*** Begin section ***

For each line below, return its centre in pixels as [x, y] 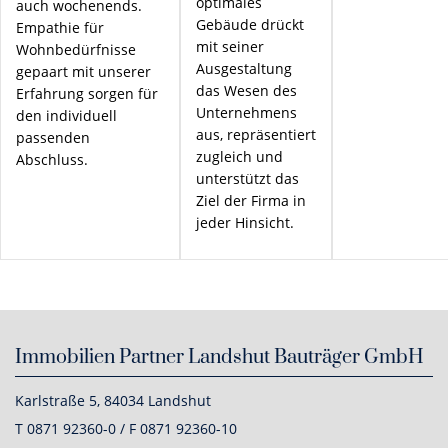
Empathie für [60, 27]
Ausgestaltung [244, 68]
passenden [53, 137]
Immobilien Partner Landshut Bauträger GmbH [219, 357]
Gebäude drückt [250, 24]
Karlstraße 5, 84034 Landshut [113, 400]
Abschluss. [52, 159]
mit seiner [230, 46]
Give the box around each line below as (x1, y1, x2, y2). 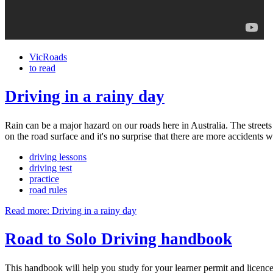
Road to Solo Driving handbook (5, 230, 232, 249)
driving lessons (29, 151, 87, 162)
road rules (29, 184, 67, 195)
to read (29, 62, 55, 73)
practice (29, 173, 59, 184)
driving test (29, 162, 72, 173)
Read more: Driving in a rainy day (5, 205, 136, 216)
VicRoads (29, 51, 67, 62)
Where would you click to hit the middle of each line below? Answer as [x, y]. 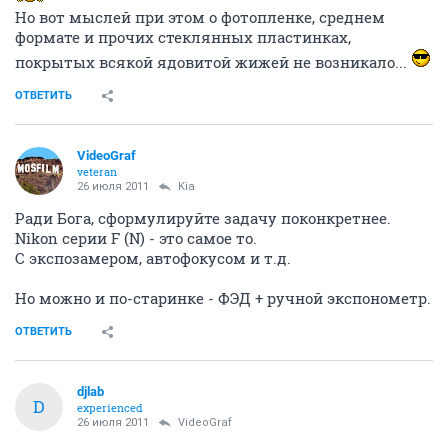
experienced [110, 407]
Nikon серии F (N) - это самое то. [136, 237]
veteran [97, 171]
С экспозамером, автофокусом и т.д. [153, 257]
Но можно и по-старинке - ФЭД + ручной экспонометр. [223, 297]
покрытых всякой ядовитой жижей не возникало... [213, 61]
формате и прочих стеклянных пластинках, [183, 36]
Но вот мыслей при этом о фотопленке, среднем [200, 16]
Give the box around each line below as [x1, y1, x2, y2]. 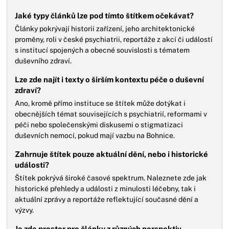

*** End section ***

= TASK DETAILS =
From the line that contains "driving test (29, 162, 72, 173)" to the last line of the records above, copy each line exactly, both ends included, and leave the pictures out.

= RESPONSE BELOW =
driving test (29, 162, 72, 173)
Read more: Driving in a rainy day (5, 205, 136, 216)
VicRoads (29, 51, 67, 62)
Where would you click to hit the middle of each line below? Answer as [x, y]. 
experienced [110, 407]
Nikon серии F (N) - это самое то. [136, 237]
veteran [97, 171]
С экспозамером, автофокусом и т.д. [153, 257]
Но можно и по-старинке - ФЭД + ручной экспонометр. [223, 297]
покрытых всякой ядовитой жижей не возникало... [213, 61]
формате и прочих стеклянных пластинках, [183, 36]
Но вот мыслей при этом о фотопленке, среднем [200, 16]
Give the box around each line below as [x1, y1, x2, y2]. 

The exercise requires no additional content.